Doch weil sich Parlament und Mitgliedstaaten nicht einigen konnten, lehnte das Parlament Ende März eine Verlängerung schlicht ab. Damit hätte die Sache erledigt sein können. War sie aber nicht.

Metsola und der „beispiellose“ Griff in die Trickkiste

Parlamentspräsidentin Roberta Metsola von der EVP setzte das Verfahren nach Eingang des Ratsstandpunkts kurzerhand erneut auf die Tagesordnung. Diplomaten bezeichneten dieses Vorgehen gegenüber Politico als „beispiellos“. Der Clou: In der zweiten Lesung kann das Parlament den Standpunkt des Rates nur mit absoluter Mehrheit – mindestens 361 Stimmen – ablehnen. Kommt diese Mehrheit nicht rechtzeitig zustande, gilt der Ratsstandpunkt automatisch als angenommen. Man muss die Massenüberwachung also gar nicht aktiv beschließen. Es reicht, sie durch geschicktes Timing einfach durchrutschen zu lassen.

Wenn Argumente zur Farce werden

Die EVP-Fraktion begründet die Eile mit einer drohenden Regelungslücke beim Kampf gegen Kindesmissbrauch. Ohne die Übergangsverordnung fehle den Plattformen eine eindeutige Rechtsgrundlage. Klingt plausibel – bis man genauer hinsieht. Der Bürgerrechtler und ehemalige Europaabgeordnete Patrick Breyer hält diese Begründung für vorgeschoben. Laut Bundesregierung sei nach dem Auslaufen der Verordnung kein außergewöhnlicher Rückgang entsprechender Meldungen festgestellt worden. Und Google habe ohnehin angekündigt, die freiwilligen Scans auch ohne Übergangsregelung fortzusetzen.

„Solange die von US-Konzernen lobbyierten EU-Regierungen ihren bequemen Status quo der freiwilligen, anlasslosen Massenscans immer wieder mit Verfahrenstricks verlängert bekommen, haben sie keinen Grund, sich auf das zielgerichtete, rechtssichere und deutlich wirksamere Kinderschutz-Konzept des Parlaments einzulassen“, warnt Breyer.

Das Lehrstück Italien

Besonders entlarvend ist der Fall Italien. Die Regierung in Rom habe in einer offiziellen Erklärung ausdrücklich vor den Risiken anlassloser Massenüberwachung und den möglichen Folgen für die Ende-zu-Ende-Verschlüsselung gewarnt – um dem Ratsvorschlag dann trotzdem zuzustimmen. Man warnt vor dem Feuer und wirft die Streichhölzer gleich selbst hinein. Ein Sinnbild dafür, wie in Brüssel Prinzipien der Bequemlichkeit geopfert werden.

Wenn das Mikrofon abgeschaltet wird

Die fraktionslosen Abgeordneten Sibylle Berg und Martin Sonneborn forderten Metsola auf, das Dringlichkeitsverfahren wegen fehlender Zulässigkeit gar nicht erst zur Abstimmung zuzulassen. Ihr Argument: Das Verfahren befinde sich bereits in der zweiten Lesung, in der die Geschäftsordnung ein Eilverfahren schlicht nicht vorsehe.
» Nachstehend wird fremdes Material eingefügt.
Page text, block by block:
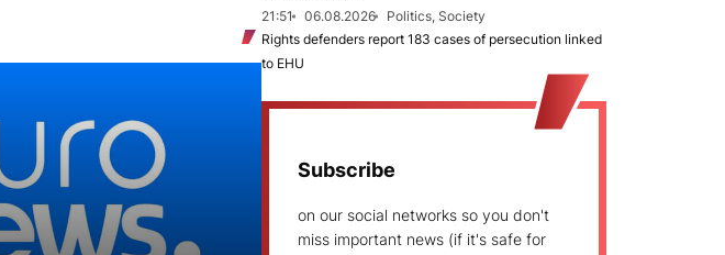
21:51
06.08.2026
Politics, Society
Rights defenders report 183 cases of persecution linked
to EHU
Subscribe
on our social networks so you don't
miss important news (if it's safe for
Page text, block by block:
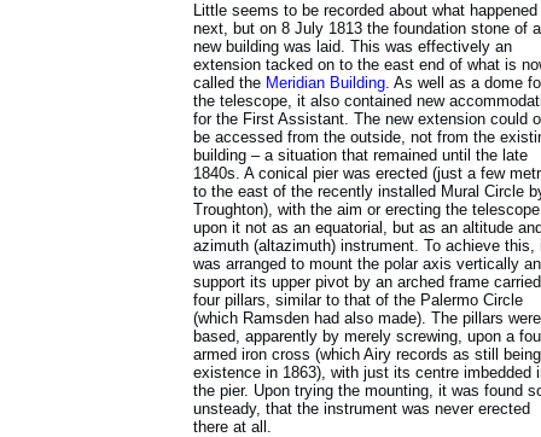
Little seems to be recorded about what happened
next, but on 8 July 1813 the foundation stone of a
new building was laid. This was effectively an
extension tacked on to the east end of what is
called the Meridian Building. As well as a dome
the telescope, it also contained new
for the First Assistant. The new extension could
be accessed from the outside, not from the
building – a situation that remained until the late
1840s. A conical pier was erected (just a few
to the east of the recently installed Mural Circle
Troughton), with the aim or erecting the telescope
upon it not as an equatorial, but as an altitude
azimuth (altazimuth) instrument. To achieve this,
was arranged to mount the polar axis vertically
support its upper pivot by an arched frame
four pillars, similar to that of the Palermo Circle
(which Ramsden had also made). The pillars were
based, apparently by merely screwing, upon a
armed iron cross (which Airy records as still
existence in 1863), with just its centre imbedded
the pier. Upon trying the mounting, it was found
unsteady, that the instrument was never erected
there at all.
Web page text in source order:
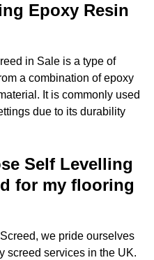
Epoxy Resin
in Sale is a type of
a combination of epoxy
It is commonly used
due to its durability
Self Levelling
for my flooring
we pride ourselves
screed services in the UK.
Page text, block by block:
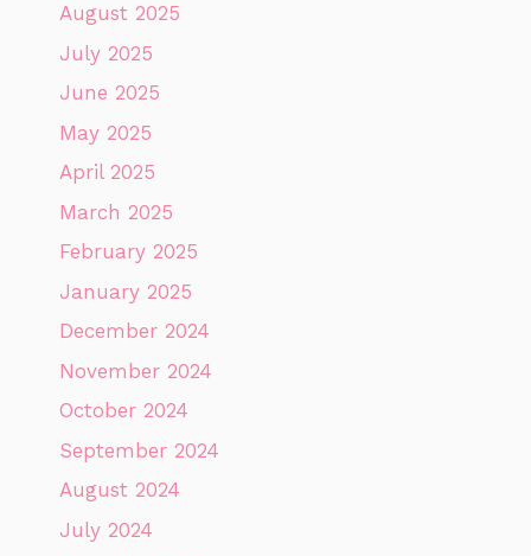
August 2025
July 2025
June 2025
May 2025
April 2025
March 2025
February 2025
January 2025
December 2024
November 2024
October 2024
September 2024
August 2024
July 2024
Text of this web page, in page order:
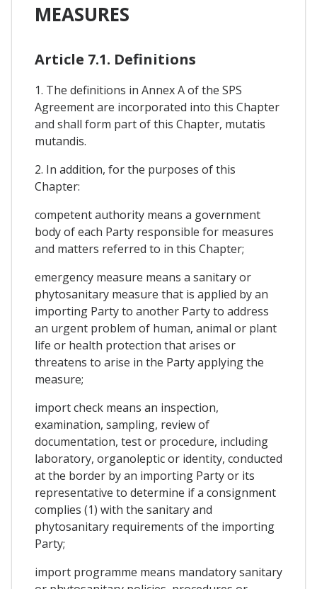
MEASURES
Article 7.1. Definitions
1. The definitions in Annex A of the SPS
Agreement are incorporated into this Chapter
and shall form part of this Chapter, mutatis
mutandis.
2. In addition, for the purposes of this
Chapter:
competent authority means a government
body of each Party responsible for measures
and matters referred to in this Chapter;
emergency measure means a sanitary or
phytosanitary measure that is applied by an
importing Party to another Party to address
an urgent problem of human, animal or plant
life or health protection that arises or
threatens to arise in the Party applying the
measure;
import check means an inspection,
examination, sampling, review of
documentation, test or procedure, including
laboratory, organoleptic or identity, conducted
at the border by an importing Party or its
representative to determine if a consignment
complies (1) with the sanitary and
phytosanitary requirements of the importing
Party;
import programme means mandatory sanitary
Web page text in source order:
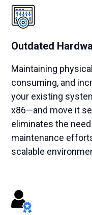
Outdated
Maintaining
consuming, and
your existing
x86—and move it
eliminates the
maintenance
scalable
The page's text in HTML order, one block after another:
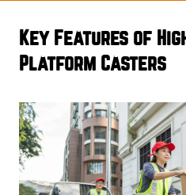
Key Features of
Platform Casters
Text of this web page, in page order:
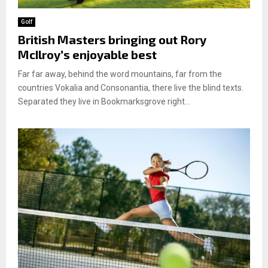
Golf
British Masters bringing out Rory
McIlroy’s enjoyable best
Far far away, behind the word mountains, far from the
countries Vokalia and Consonantia, there live the blind texts.
Separated they live in Bookmarksgrove right...
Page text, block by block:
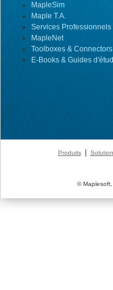
MapleSim
Maple T.A.
Services Professionnels
MapleNet
Toolboxes & Connectors
E-Books & Guides
Produits|
© Maplesoft,
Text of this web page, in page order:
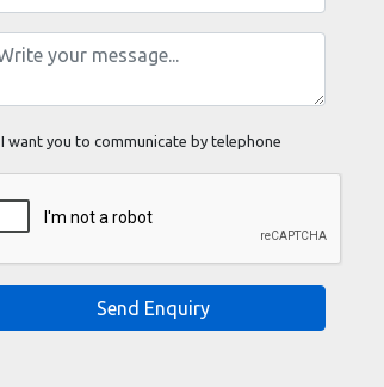
I want you to communicate by telephone
Send Enquiry
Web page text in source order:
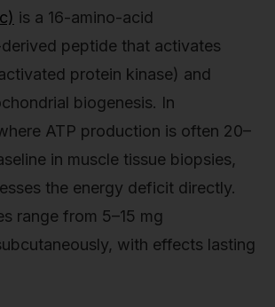
is a 16-amino-acid
peptide that activates
protein kinase) and
biogenesis. In
ATP production is often 20–
in muscle tissue biopsies,
the energy deficit directly.
range from 5–15 mg
with effects lasting
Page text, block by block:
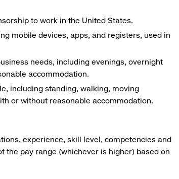
to work in the United States.
mobile devices, apps, and registers, used in
needs, including evenings, overnight
accommodation.
including standing, walking, moving
or without reasonable accommodation.
experience, skill level, competencies and
pay range (whichever is higher) based on

Ein Instrument, das eigentlich der Beschleunigung dienen soll, werde so zu einem Werkzeug zur Beschneidung parlamentarischer Rechte. Zudem sei der Antrag bereits am 1. Juli eingereicht worden – obwohl der Ratsstandpunkt erst einen Tag später offiziell übermittelt wurde.

Und wie reagiert das Establishment auf unbequeme Kritik? Als Sonneborn im Plenum in Straßburg seine Einwände vortrug, wurde sein Mikrofon nach Ablauf seiner auf eine Minute begrenzten Redezeit kurzerhand abgeschaltet. Ein bezeichnendes Bild für den Umgang mit abweichenden Stimmen im vermeintlichen Hort der Demokratie.

Die eigentliche Frage bleibt unbeantwortet

Am Donnerstag entscheidet das Parlament. Doch längst geht es um mehr als Kinderschutz oder Datenschutz. Es geht um die Grundsatzfrage, wer eigentlich den Kurs der europäischen Gesetzgebung bestimmt: die gewählten Abgeordneten oder das Verfahren selbst. Wer glaubt, dass ein Staat, der erst einmal die Werkzeuge zur Massenüberwachung geschaffen hat, diese ausschließlich gegen Kinderschänder einsetzen wird, der glaubt vermutlich auch, dass Steuererhöhungen nur vorübergehend sind. Die Geschichte lehrt uns etwas anderes: Einmal etablierte Überwachungsstrukturen wachsen. Sie schrumpfen nie.

Die Gesellschaft für Informatik hat einen Eilantrag beim Bundesverfassungsgericht eingereicht. Es bleibt zu hoffen, dass am Ende die Vernunft und der Respekt vor den Grundrechten siegen – und nicht die Verfahrenstricks jener, die ihre Bürger am liebsten unter einen Generalverdacht stellen würden.

Hinweis der Redaktion: Der vorliegende Beitrag gibt die Meinung unserer Redaktion sowie die uns vorliegenden Informationen wieder und stellt ausdrücklich keine Rechtsberatung dar. Für rechtliche Fragen wenden Sie sich bitte an einen qualifizierten Rechtsanwalt.